▶ **ACTIVITY**:
From the data, return each line holding the word "para".

▶ **DATA SHOWN**:
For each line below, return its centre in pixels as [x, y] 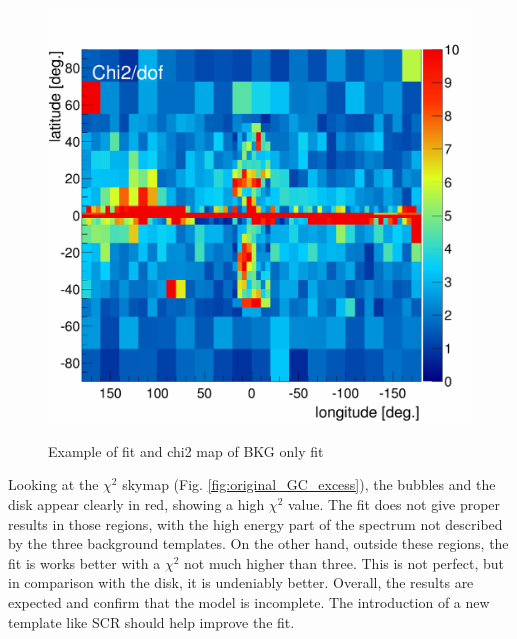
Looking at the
==
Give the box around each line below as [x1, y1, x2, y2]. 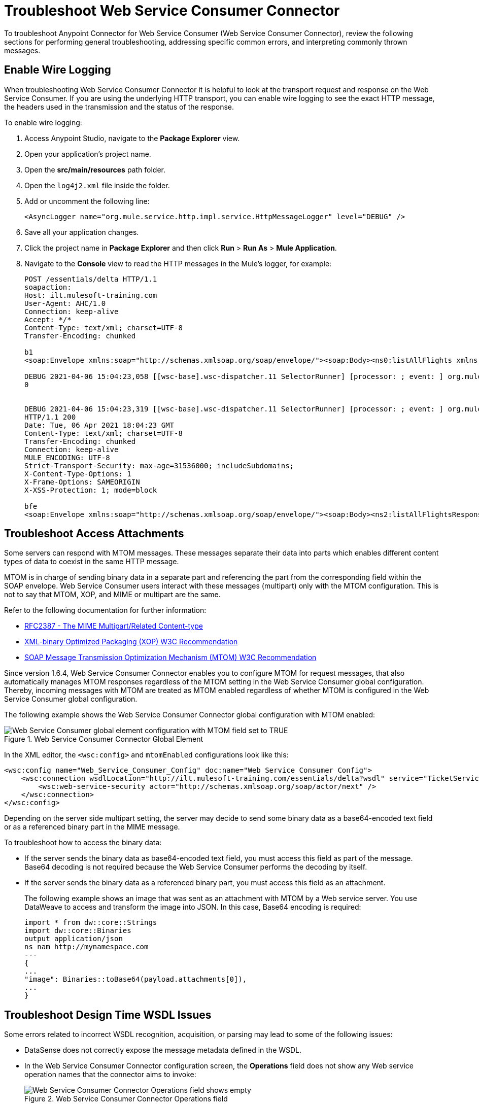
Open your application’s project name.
---
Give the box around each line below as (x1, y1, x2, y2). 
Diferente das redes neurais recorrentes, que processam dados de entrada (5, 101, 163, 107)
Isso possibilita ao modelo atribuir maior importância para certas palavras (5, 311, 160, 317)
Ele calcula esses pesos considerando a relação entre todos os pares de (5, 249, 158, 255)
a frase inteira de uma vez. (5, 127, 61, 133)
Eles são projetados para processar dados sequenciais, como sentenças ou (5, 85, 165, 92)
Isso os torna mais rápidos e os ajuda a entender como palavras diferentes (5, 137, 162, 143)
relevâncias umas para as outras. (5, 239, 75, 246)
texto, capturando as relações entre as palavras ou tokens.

▶ **ANSWER SPACE**:
Isso possibilita ao modelo atribuir maior importância para certas palavras (5, 311, 160, 317)
Eles são projetados para processar dados sequenciais, como sentenças ou (5, 85, 165, 92)
relevâncias umas para as outras. (5, 239, 75, 246)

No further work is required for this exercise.